1. `exp_16` - models precinct level turnout with the same turnout numbers as 2016
2. `exp_08` - models precinct level turnout with the same turnout numbers as 2008
3. `exp_avg` - models precinct level turnout with the average of the precinct level turnout numbers from 2016 and 2008
4. `exp_percent_16` - models precinct level turnout using the percent of statewide vote per precicnt in 2016 and a parameter for statewide turnout (`expected_statewide_turnout`) that can be adjusted.
5. `exp_percent_08` - models precinct level turnout using the percent of statewide vote per precicnt in 2008 and a parameter for statewide turnout (`expected_statewide_turnout`) that can be adjusted.
6. `exp_percent_avg` - models precinct level turnout using the average of the percents of statewide vote per precicnt in 2016 and 2008, and a parameter for statewide turnout (`expected_statewide_turnout`) that can be adjusted.7.
7. `overall_avg` - models precinct level turnout using the average of `exp_16`, `exp_08`, `exp_percent_16`, and `exp_percent_08`.

By default `expected_statewide_turnout` is set to 300,000.




In [112]:
def exp_16 (row):
    return row['count16']

def exp_08 (row):
    return row['count08']

def exp_avg (row):
    return (exp_16(row) + exp_08(row)) / 2

def exp_percent_16 (row):
    return (row['count16'] / statewide_turnout_16) * expected_statewide_turnout

def exp_percent_08 (row):
    return (row['count08'] / statewide_turnout_08) * expected_statewide_turnout

def exp_percent_avg (row):
    return (exp_percent_16(row) + exp_percent_08(row)) / 2

def overall_avg (row):
    return (exp_16(row) + exp_08(row) + exp_percent_16(row) + exp_percent_08(row)) / 4

In [113]:
### SET THE TURNOUT MODEL YOU WANT TO USE ###
turnout_model = overall_avg

### SET THE EXPECTED STATEWIDE TURNOUT IF YOUR MODEL DEPENDS ON IT ###
expected_statewide_turnout = 300000

## Predicted Turnout (Based on IDs)

To predict the number of caucus goers for different candidates in individual precincts we assigns weights to each ID we have. 
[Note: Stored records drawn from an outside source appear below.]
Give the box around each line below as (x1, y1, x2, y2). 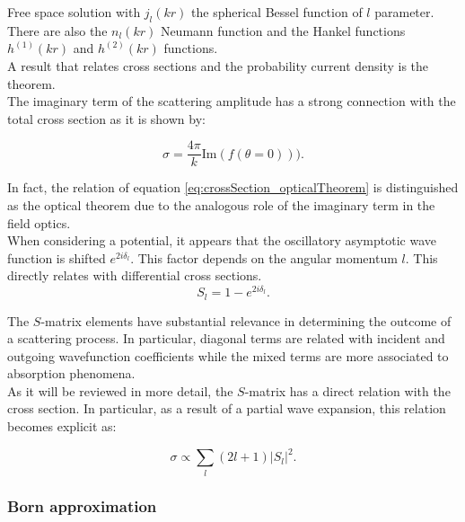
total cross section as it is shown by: (7, 109, 206, 128)
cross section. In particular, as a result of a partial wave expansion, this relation (7, 399, 446, 418)
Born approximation (7, 495, 157, 518)
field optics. (7, 213, 71, 232)
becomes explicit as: (7, 417, 117, 436)
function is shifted (7, 248, 106, 267)
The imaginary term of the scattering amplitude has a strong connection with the (7, 92, 456, 111)
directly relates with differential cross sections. (7, 266, 262, 285)
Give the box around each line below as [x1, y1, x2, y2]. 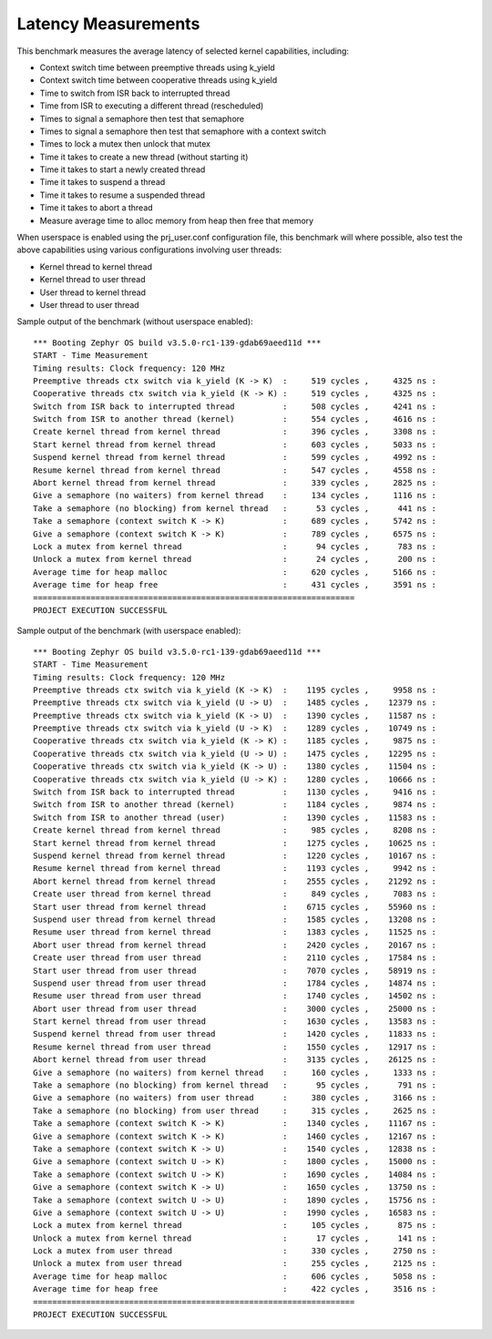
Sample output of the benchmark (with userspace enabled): [16, 625, 241, 637]
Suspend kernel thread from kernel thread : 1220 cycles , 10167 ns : [33, 850, 437, 861]
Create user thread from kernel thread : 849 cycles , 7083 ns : [33, 889, 437, 899]
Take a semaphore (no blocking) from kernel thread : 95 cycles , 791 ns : [33, 1080, 437, 1090]
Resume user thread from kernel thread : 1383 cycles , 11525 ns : [33, 927, 437, 937]
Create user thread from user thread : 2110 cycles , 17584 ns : [33, 953, 437, 963]
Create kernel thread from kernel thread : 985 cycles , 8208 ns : [33, 825, 437, 835]
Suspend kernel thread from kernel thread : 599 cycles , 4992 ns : [33, 452, 437, 463]
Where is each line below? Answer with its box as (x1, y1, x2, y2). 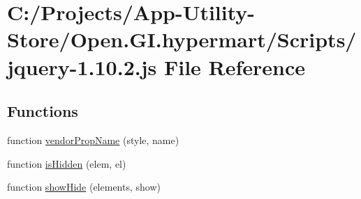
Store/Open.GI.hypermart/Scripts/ (7, 25, 357, 54)
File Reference (163, 52, 306, 81)
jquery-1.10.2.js (7, 52, 157, 81)
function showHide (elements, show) (7, 180, 161, 194)
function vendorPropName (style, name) (7, 132, 179, 147)
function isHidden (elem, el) (7, 156, 126, 170)
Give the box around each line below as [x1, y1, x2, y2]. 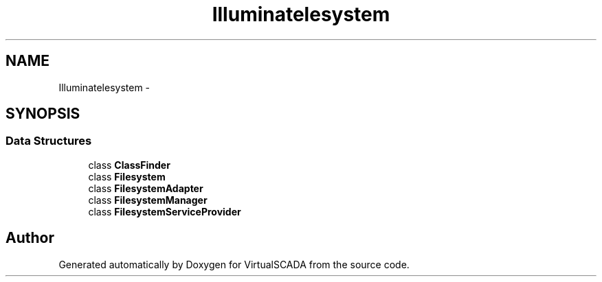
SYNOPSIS [5, 105, 80, 123]
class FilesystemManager [88, 193, 208, 206]
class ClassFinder [88, 158, 170, 171]
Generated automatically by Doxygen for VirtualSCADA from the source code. [58, 258, 410, 270]
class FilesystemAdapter [88, 182, 203, 194]
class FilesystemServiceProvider [88, 205, 241, 218]
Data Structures [5, 134, 92, 148]
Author [5, 229, 54, 247]
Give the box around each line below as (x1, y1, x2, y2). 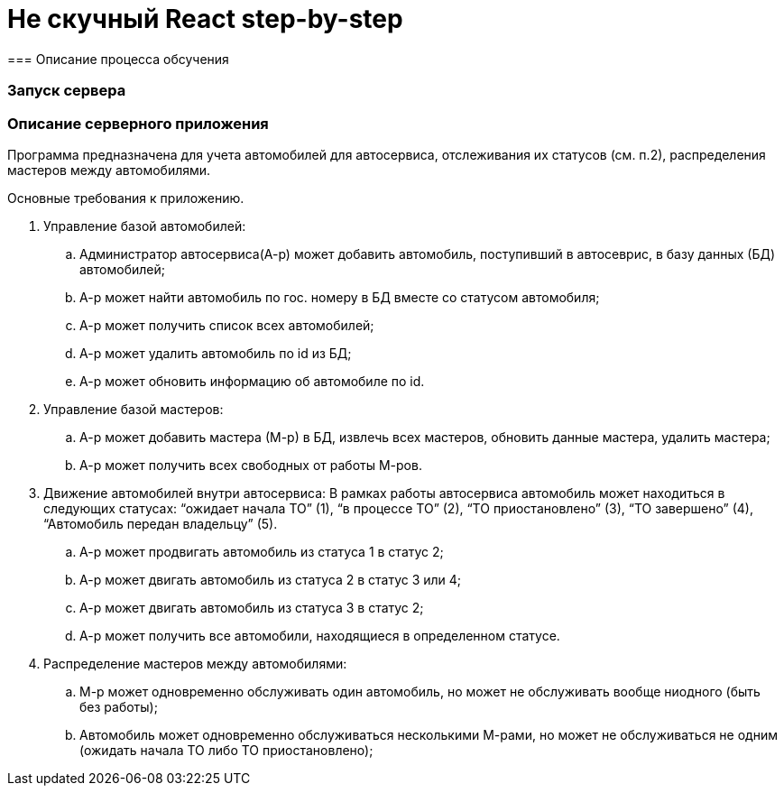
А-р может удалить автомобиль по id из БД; (79, 345, 352, 361)
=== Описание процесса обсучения (7, 51, 229, 67)
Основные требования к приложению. (7, 189, 244, 206)
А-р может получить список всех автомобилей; (79, 317, 374, 333)
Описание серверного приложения (7, 114, 269, 133)
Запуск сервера (7, 81, 126, 100)
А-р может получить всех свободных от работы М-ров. (79, 456, 422, 473)
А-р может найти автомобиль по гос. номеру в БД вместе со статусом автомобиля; (79, 289, 600, 305)
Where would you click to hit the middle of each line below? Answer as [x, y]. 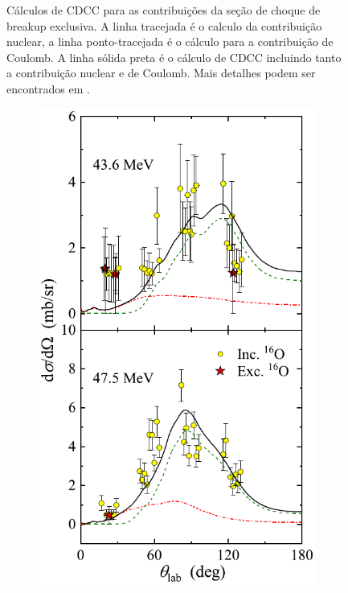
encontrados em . [48, 88]
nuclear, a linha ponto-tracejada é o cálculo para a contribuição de [170, 41]
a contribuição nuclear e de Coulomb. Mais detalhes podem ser [161, 73]
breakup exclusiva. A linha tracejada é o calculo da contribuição [164, 25]
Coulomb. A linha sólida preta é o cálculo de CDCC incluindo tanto [174, 57]
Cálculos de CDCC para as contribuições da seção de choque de [164, 10]
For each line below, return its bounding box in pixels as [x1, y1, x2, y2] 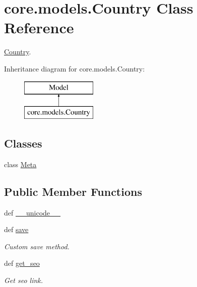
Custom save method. [4, 241, 70, 251]
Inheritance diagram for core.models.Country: [4, 63, 145, 74]
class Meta [4, 159, 37, 169]
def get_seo [4, 258, 40, 268]
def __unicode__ [4, 207, 61, 218]
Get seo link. [4, 275, 43, 285]
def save [4, 224, 29, 235]
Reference [4, 17, 74, 38]
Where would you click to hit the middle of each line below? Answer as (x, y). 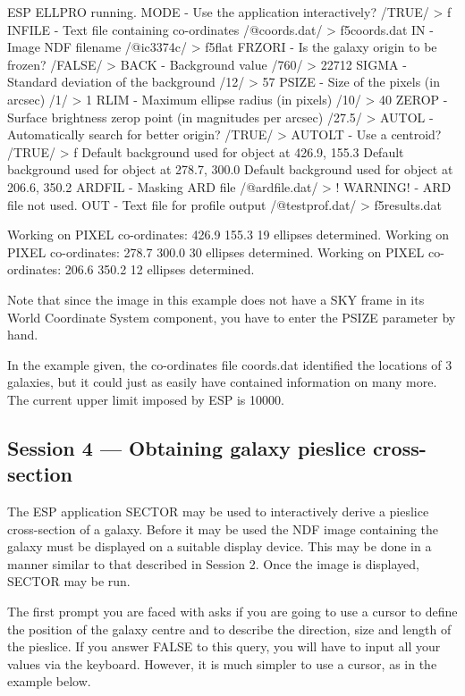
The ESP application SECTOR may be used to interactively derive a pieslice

First, we weigh each ID based on their response to the Caucus Plan survey question. These values can be set in Caucus Plan Weights. We also include a default value for folks with no response to the Caucus Plan survey question.

We then also weight IDs based on their strength. For Warren IDs there are two strengths "committed" and "lean." All other candidate IDs are set to a single strength weight. These values can be set in Strength Weights

Finaly, we assume a flake rate for our weighted sum only for Warren turnout. 

---
### Caucus Plan Weights

The following variable names correspond to the different answers to the caucus plan question and their default weights are shown.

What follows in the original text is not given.